Need help preproccesing my data corpus

(Jason DeLong) #1

I have 8 way parallel data. I want to train my seq2seq model on it. However, when I was trying to preprocess my data it basically said I needed to manually do it and cannot use ’ -train_dir ’ until its preprocessed. Can I get some help?

It specifically gives me the error:
“For directory mode, vocabs should be predefined.”

(Guillaume Klein) #2


Did you try to follow the quickstart guide first?

(Jason DeLong) #3

Ya, I read through it before I posted here. I’m a nub sorry, so do I just need to preprocess each of my data files individually and then I can setup my -train_dir? I’m just hoping there was an easy already made method to preprocess a whole folder of data instead of one src and one tgt.

(Guillaume Klein) #4

-train_dir is an advanced option I would not recommend to get started.

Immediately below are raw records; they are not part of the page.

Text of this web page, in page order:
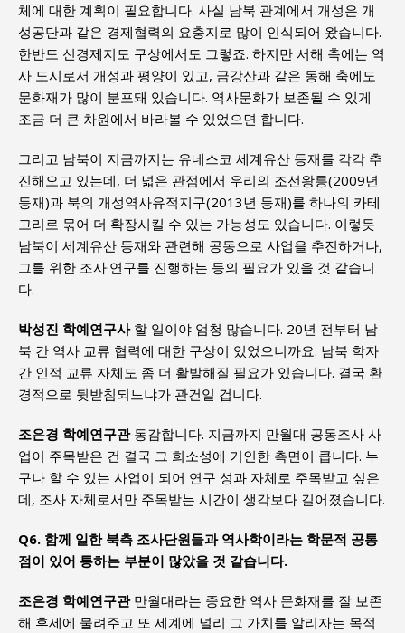
체에 대한 계획이 필요합니다. 사실 남북 관계에서 개성은 개
성공단과 같은 경제협력의 요충지로 많이 인식되어 왔습니다.
한반도 신경제지도 구상에서도 그렇죠. 하지만 서해 축에는 역
사 도시로서 개성과 평양이 있고, 금강산과 같은 동해 축에도
문화재가 많이 분포돼 있습니다. 역사문화가 보존될 수 있게
조금 더 큰 차원에서 바라볼 수 있었으면 합니다.
그리고 남북이 지금까지는 유네스코 세계유산 등재를 각각 추
진해오고 있는데, 더 넓은 관점에서 우리의 조선왕릉(2009년
등재)과 북의 개성역사유적지구(2013년 등재)를 하나의 카테
고리로 묶어 더 확장시킬 수 있는 가능성도 있습니다. 이렇듯
남북이 세계유산 등재와 관련해 공동으로 사업을 추진하거나,
그를 위한 조사·연구를 진행하는 등의 필요가 있을 것 같습니
다.
박성진 학예연구사할 일이야 엄청 많습니다. 20년 전부터 남
북 간 역사 교류 협력에 대한 구상이 있었으니까요. 남북 학자
간 인적 교류 자체도 좀 더 활발해질 필요가 있습니다. 결국 환
경적으로 뒷받침되느냐가 관건일 겁니다.
조은경 학예연구관동감합니다. 지금까지 만월대 공동조사 사
업이 주목받은 건 결국 그 희소성에 기인한 측면이 큽니다. 누
구나 할 수 있는 사업이 되어 연구 성과 자체로 주목받고 싶은
데, 조사 자체로서만 주목받는 시간이 생각보다 길어졌습니다.
Q6. 함께 일한 북측 조사단원들과 역사학이라는 학문적 공통
점이 있어 통하는 부분이 많았을 것 같습니다.
조은경 학예연구관만월대라는 중요한 역사 문화재를 잘 보존
해 후세에 물려주고 또 세계에 널리 그 가치를 알리자는 목적

To train your model, you just need to prepare the 4 files listed in the quickstart:

  • src-train.txt
  • tgt-train.txt
  • src-val.txt
  • tgt-val.txt

If you have multiple training files, simply concatenate them.

(Jason DeLong) #5

I’d rather be able to experiment around with the advanced settings than never use them at all.

Could you share a correct way to use train_dir, please?

(Guillaume Klein) #6

See this documentation if you are interested:

(Jason DeLong) #7

Yeah, the dynamic dataset block is what I was looking at that showed me the -train_dir option. But like I said, after trying that option it gave me "For directory mode, vocabs should be predefined.”

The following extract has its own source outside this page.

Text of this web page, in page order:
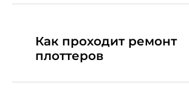
Как проходит ремонт
плоттеров

To clarify, if you use -train_dir and set it to the correct folder, and best case scenario everything is working, that does mean that it (by default) will use all the data files inside that folder for training (so long as they match line count) no matter if it is 1 file or a bunch of them?

(Guillaume Klein) #8

Yes you should first build a vocabulary as the training data will be streamed. See the script tools/build_vocab.lua.

Yes, but if you have lots of data (> 10M), you should also consider using the sampling option as described in the documentation I linked above.

(Jason DeLong) #9

Thanks for the time you took to reply, you da man.